───── Recorded information ─────

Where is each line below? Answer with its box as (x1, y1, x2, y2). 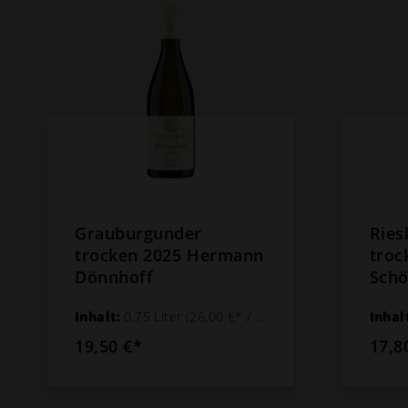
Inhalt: (75, 307, 125, 325)
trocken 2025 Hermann (75, 243, 264, 266)
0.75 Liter (124, 307, 186, 325)
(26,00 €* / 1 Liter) (186, 307, 257, 325)
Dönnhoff (75, 265, 154, 288)
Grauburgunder (75, 221, 203, 244)
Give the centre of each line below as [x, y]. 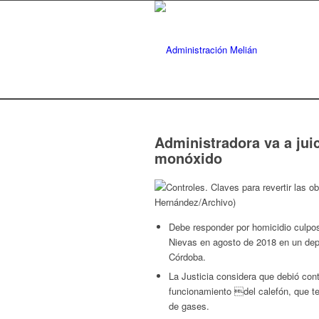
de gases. [189, 306]
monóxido [188, 158]
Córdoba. [187, 257]
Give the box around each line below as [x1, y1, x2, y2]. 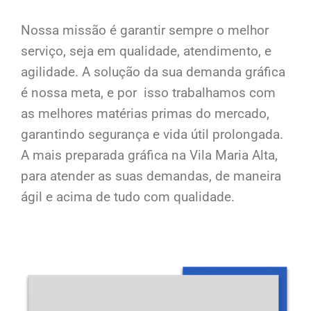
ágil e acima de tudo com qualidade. [21, 189, 235, 205]
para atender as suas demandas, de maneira [21, 168, 281, 185]
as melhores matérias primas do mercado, [21, 106, 269, 122]
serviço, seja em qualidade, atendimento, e [21, 43, 271, 60]
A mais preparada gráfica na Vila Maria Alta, [21, 147, 278, 164]
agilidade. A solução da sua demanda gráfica [21, 64, 285, 81]
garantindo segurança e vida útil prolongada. [21, 126, 283, 143]
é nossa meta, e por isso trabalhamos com [21, 85, 276, 101]
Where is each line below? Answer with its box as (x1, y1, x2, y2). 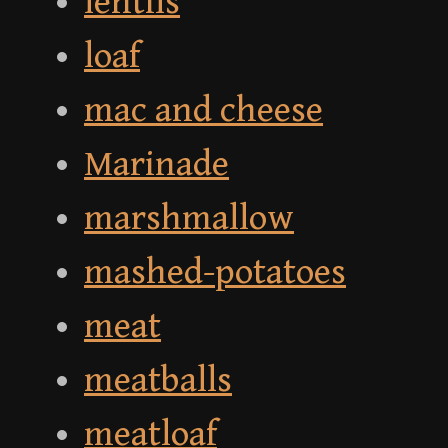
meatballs (84, 360, 232, 402)
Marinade (84, 144, 229, 186)
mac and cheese (84, 90, 323, 132)
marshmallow (84, 198, 294, 240)
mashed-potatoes (84, 252, 346, 294)
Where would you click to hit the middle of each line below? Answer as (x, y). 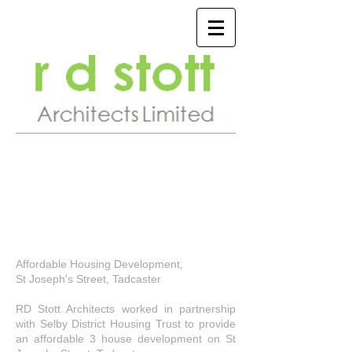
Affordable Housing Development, (99, 264)
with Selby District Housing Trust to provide (126, 324)
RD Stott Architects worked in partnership (126, 309)
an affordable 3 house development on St (126, 339)
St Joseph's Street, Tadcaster (88, 279)
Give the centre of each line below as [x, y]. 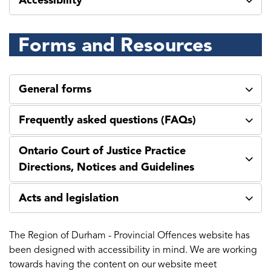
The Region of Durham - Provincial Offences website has [129, 236]
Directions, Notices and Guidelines [106, 167]
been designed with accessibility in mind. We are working [133, 250]
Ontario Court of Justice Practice [102, 151]
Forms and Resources [115, 45]
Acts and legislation [69, 198]
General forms [55, 89]
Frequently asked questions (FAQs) [107, 120]
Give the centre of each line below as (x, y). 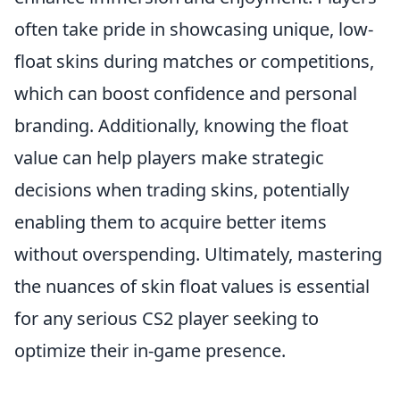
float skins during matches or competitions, (194, 61)
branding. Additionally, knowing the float (181, 125)
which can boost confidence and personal (186, 93)
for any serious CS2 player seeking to (167, 318)
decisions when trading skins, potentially (182, 189)
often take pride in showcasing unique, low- (194, 29)
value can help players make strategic (169, 157)
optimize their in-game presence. (150, 350)
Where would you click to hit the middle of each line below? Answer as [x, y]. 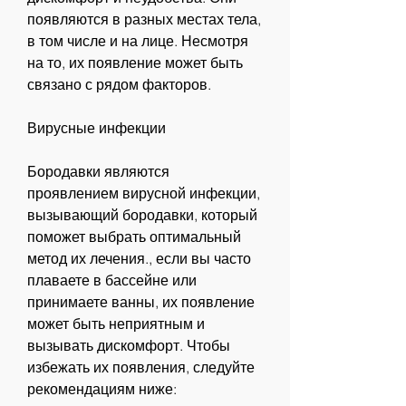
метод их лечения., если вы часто [139, 258]
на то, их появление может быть [135, 62]
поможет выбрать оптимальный [134, 236]
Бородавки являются [98, 171]
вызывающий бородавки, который [142, 214]
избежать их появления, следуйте [141, 367]
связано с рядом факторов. [119, 84]
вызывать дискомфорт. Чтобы [129, 345]
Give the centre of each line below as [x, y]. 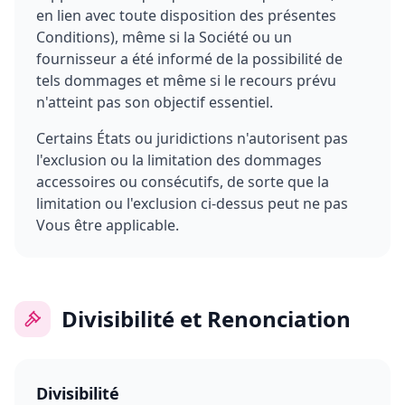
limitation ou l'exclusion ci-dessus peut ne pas [192, 203]
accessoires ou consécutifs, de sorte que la [183, 182]
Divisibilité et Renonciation [206, 319]
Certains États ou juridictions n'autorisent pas [192, 138]
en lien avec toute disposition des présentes [186, 15]
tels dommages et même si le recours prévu [186, 80]
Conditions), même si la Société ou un [164, 37]
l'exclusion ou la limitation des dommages [179, 160]
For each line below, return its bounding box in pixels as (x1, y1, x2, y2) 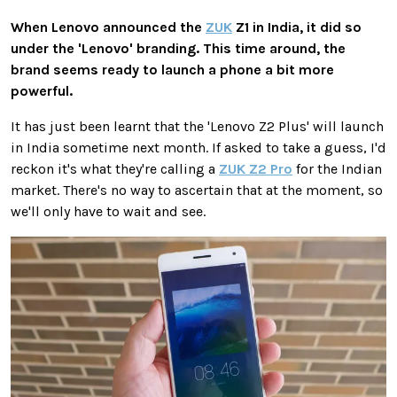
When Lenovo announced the (11, 18, 206, 35)
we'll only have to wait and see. (11, 202, 206, 220)
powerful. (11, 82, 73, 99)
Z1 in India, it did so (232, 18, 362, 35)
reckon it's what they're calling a (11, 160, 219, 177)
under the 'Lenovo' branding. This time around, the (11, 39, 346, 57)
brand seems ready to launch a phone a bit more (11, 60, 334, 78)
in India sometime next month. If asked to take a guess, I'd (11, 138, 386, 156)
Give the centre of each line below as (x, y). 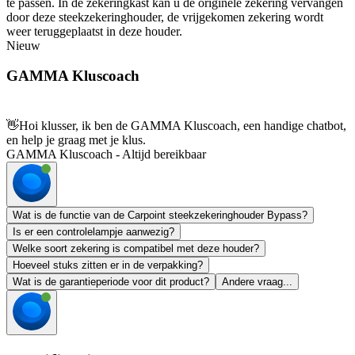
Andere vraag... (257, 282)
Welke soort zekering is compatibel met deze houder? (136, 249)
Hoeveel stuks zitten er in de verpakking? (108, 265)
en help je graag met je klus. (76, 140)
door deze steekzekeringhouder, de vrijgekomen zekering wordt (165, 17)
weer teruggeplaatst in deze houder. (94, 31)
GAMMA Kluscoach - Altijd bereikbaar (106, 155)
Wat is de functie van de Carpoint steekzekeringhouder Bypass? (160, 216)
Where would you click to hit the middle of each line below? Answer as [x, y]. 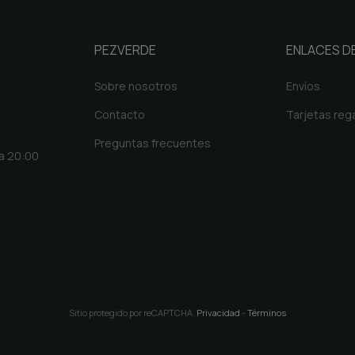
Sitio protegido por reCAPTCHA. [133, 313]
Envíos [303, 86]
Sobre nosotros [136, 86]
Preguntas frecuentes [152, 143]
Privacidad [218, 313]
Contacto [119, 115]
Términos [267, 313]
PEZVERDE [125, 50]
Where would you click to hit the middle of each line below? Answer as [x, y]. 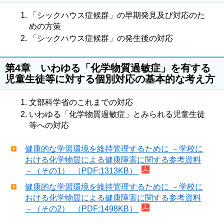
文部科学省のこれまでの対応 [81, 102]
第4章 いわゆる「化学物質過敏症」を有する [108, 67]
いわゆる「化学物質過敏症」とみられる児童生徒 [117, 114]
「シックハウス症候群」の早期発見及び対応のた [117, 15]
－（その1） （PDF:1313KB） [82, 170]
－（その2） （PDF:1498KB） [82, 208]
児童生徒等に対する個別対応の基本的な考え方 [110, 78]
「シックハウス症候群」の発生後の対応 [101, 38]
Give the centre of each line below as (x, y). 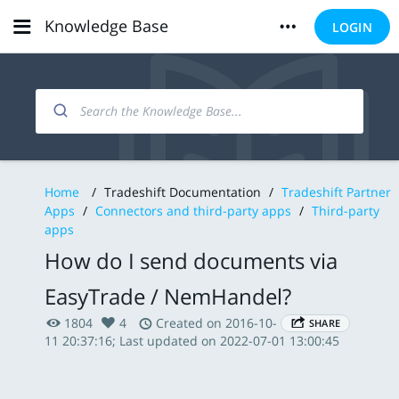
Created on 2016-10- (215, 323)
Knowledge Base (106, 26)
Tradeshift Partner (336, 192)
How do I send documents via (191, 261)
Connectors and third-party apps (195, 211)
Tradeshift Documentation (183, 192)
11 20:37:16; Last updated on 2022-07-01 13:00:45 (192, 341)
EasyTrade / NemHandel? (168, 296)
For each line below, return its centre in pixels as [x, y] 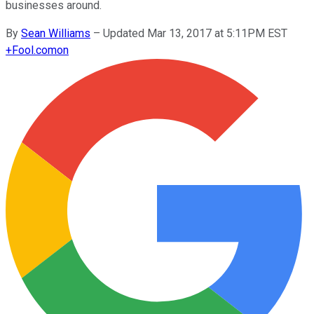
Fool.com [34, 50]
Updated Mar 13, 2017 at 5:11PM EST [195, 33]
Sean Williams [56, 33]
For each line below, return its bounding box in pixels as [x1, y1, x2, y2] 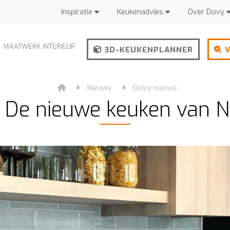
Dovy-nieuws [133, 83, 178, 93]
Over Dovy [188, 7, 227, 17]
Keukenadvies [117, 7, 166, 17]
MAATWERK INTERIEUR [4, 42, 75, 51]
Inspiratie [61, 7, 95, 17]
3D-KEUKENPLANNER [102, 45, 194, 55]
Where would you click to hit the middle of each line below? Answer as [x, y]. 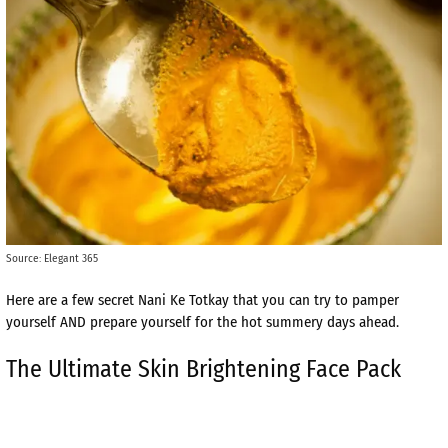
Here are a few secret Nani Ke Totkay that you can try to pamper [202, 299]
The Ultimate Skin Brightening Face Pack [203, 369]
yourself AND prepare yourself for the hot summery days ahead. [202, 321]
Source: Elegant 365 [52, 258]
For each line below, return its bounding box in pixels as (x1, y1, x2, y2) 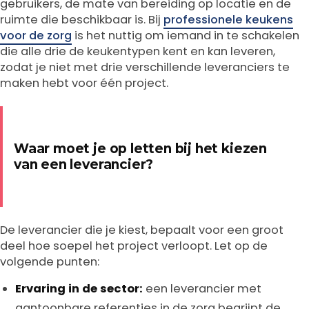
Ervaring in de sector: (15, 281, 143, 297)
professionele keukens (163, 12, 293, 28)
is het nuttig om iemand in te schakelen (72, 28, 299, 43)
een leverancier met (143, 281, 261, 297)
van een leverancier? (14, 157, 154, 172)
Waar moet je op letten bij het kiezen (14, 141, 267, 157)
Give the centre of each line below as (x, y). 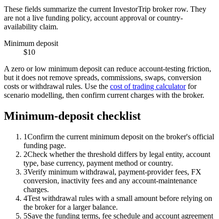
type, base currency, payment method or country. (98, 163)
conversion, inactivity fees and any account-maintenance (110, 180)
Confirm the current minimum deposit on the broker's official (121, 136)
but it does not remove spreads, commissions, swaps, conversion (103, 77)
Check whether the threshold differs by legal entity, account (119, 154)
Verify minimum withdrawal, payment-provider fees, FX (114, 172)
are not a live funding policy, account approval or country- (93, 18)
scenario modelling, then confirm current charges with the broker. (104, 95)
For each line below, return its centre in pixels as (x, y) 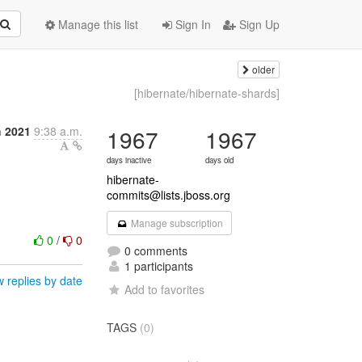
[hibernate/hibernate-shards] (206, 93)
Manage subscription (175, 223)
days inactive (129, 160)
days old (220, 160)
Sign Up (258, 24)
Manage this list (97, 24)
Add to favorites (165, 289)
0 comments (155, 250)
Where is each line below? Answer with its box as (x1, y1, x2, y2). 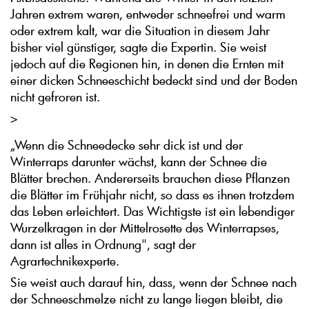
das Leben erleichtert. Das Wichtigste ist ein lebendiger (10, 203, 295, 220)
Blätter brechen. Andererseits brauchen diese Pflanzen (10, 170, 290, 187)
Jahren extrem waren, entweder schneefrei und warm (10, 6, 286, 23)
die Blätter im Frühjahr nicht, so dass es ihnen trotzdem (10, 186, 295, 203)
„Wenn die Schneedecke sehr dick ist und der (10, 137, 243, 154)
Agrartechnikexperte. (10, 252, 119, 270)
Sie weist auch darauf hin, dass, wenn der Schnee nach (10, 274, 297, 291)
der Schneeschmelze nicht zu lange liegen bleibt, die (10, 290, 283, 308)
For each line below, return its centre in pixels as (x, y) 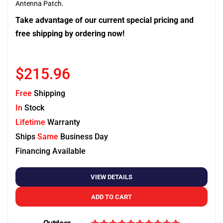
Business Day (83, 137)
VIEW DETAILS (111, 177)
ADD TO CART (111, 197)
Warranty (63, 122)
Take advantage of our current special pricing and (105, 20)
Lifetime (30, 122)
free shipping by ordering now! (70, 34)
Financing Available (51, 151)
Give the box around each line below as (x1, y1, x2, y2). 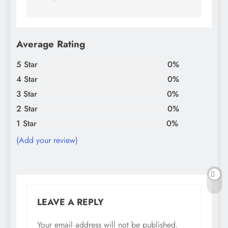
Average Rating (16, 37, 85, 51)
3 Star (16, 88, 37, 100)
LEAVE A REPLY (37, 195, 104, 209)
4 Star (16, 73, 38, 85)
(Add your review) (16, 134, 78, 147)
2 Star (16, 103, 38, 115)
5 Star (16, 59, 38, 71)
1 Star (16, 118, 37, 130)
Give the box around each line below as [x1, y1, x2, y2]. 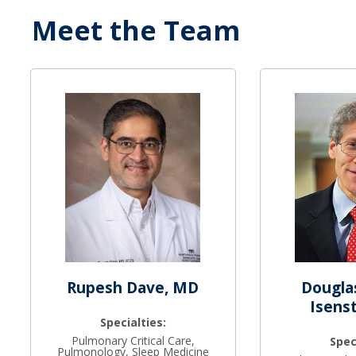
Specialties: [99, 314, 166, 330]
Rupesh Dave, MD [67, 277, 199, 298]
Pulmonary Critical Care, [71, 332, 195, 348]
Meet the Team [32, 12, 240, 49]
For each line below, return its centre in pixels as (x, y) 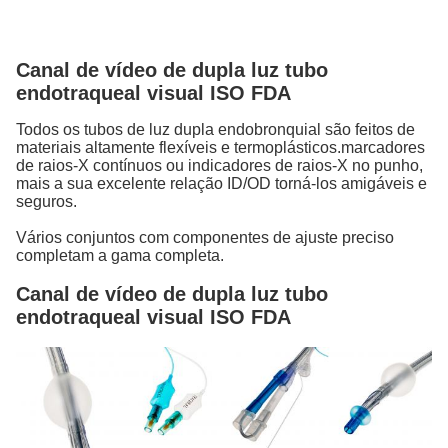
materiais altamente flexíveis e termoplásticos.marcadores (220, 147)
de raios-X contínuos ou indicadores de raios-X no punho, (219, 165)
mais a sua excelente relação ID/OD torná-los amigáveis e (221, 183)
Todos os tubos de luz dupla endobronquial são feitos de (215, 129)
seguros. (46, 201)
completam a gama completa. (120, 255)
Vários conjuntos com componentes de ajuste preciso (205, 237)

─────

## [Task instructions]
Your answer must be an exact copy of the lines from the start of the entries through the line with "para atender as", with no pictures.

## [Answer to the problem]
Where is each line below? Answer with its box as (x1, y1, x2, y2). 
Inhalt: (75, 307, 125, 325)
trocken 2025 Hermann (75, 243, 264, 266)
0.75 Liter (124, 307, 186, 325)
(26,00 €* / 1 Liter) (186, 307, 257, 325)
Dönnhoff (75, 265, 154, 288)
Grauburgunder (75, 221, 203, 244)
Give the centre of each line below as [x, y]. 
de gases. [189, 306]
monóxido [188, 158]
Córdoba. [187, 257]
Give the box around each line below as [x1, y1, x2, y2]. 
ágil e acima de tudo com qualidade. [21, 189, 235, 205]
para atender as suas demandas, de maneira [21, 168, 281, 185]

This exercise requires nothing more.